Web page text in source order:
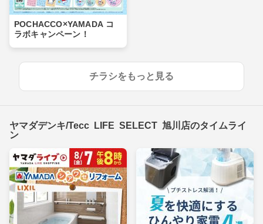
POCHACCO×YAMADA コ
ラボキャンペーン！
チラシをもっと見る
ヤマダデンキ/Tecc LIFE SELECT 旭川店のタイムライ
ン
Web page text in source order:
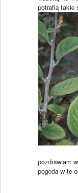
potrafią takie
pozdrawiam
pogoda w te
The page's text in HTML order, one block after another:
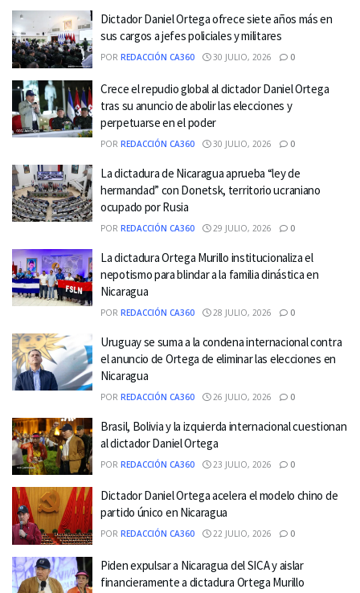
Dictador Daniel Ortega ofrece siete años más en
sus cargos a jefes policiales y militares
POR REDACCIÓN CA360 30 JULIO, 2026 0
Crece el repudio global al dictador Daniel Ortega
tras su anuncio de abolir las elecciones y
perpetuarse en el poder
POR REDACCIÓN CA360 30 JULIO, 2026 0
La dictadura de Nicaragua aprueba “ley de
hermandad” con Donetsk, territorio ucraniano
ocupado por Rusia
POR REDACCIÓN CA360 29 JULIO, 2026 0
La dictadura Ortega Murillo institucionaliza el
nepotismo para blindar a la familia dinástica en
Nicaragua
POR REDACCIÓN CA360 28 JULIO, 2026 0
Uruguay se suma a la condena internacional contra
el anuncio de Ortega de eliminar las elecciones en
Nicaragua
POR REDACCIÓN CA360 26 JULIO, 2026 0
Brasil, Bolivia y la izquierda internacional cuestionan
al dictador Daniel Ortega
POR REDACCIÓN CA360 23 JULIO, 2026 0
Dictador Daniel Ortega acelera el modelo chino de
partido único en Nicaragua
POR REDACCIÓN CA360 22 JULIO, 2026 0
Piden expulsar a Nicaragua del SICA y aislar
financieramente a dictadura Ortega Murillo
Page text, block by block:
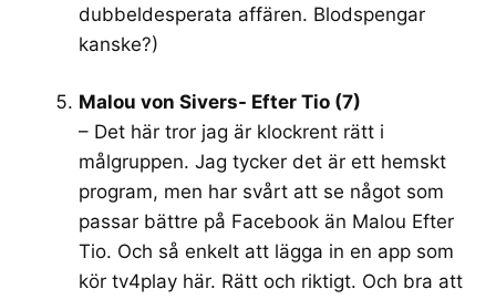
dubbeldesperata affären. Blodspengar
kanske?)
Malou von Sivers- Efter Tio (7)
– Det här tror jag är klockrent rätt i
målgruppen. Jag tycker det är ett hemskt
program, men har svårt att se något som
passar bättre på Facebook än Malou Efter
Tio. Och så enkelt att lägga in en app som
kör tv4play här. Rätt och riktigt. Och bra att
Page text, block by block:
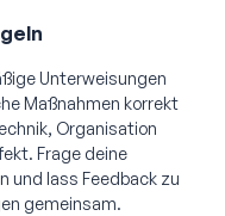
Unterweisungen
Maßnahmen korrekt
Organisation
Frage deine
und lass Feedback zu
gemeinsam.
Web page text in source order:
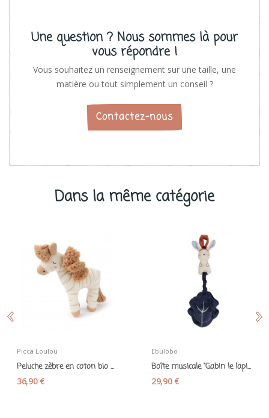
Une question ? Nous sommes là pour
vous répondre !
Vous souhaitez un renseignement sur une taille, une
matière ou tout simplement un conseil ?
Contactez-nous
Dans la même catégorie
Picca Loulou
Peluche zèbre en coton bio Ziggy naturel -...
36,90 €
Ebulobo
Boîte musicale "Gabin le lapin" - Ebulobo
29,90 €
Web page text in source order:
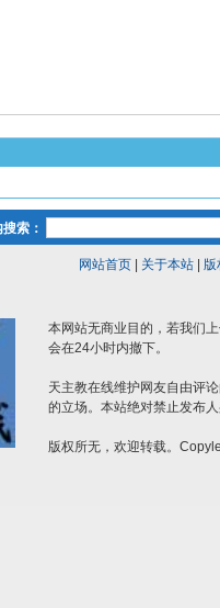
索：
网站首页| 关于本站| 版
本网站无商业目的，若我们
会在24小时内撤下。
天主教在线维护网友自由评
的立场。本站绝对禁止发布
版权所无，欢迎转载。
• • • • • • •
Begin at the line containing "Organisation" and restate exactly every line through the end of the material, skipping the pictures.

Organisation
Frage deine
und lass Feedback zu
gemeinsam.
Web page text in source order:
Une question ? Nous sommes là pour
vous répondre !
Vous souhaitez un renseignement sur une taille, une
matière ou tout simplement un conseil ?
Contactez-nous
Dans la même catégorie
Picca Loulou
Peluche zèbre en coton bio Ziggy naturel -...
36,90 €
Ebulobo
Boîte musicale "Gabin le lapin" - Ebulobo
29,90 €
Web page text in source order:
索：
网站首页| 关于本站| 版
本网站无商业目的，若我们
会在24小时内撤下。
天主教在线维护网友自由评
的立场。本站绝对禁止发布
版权所无，欢迎转载。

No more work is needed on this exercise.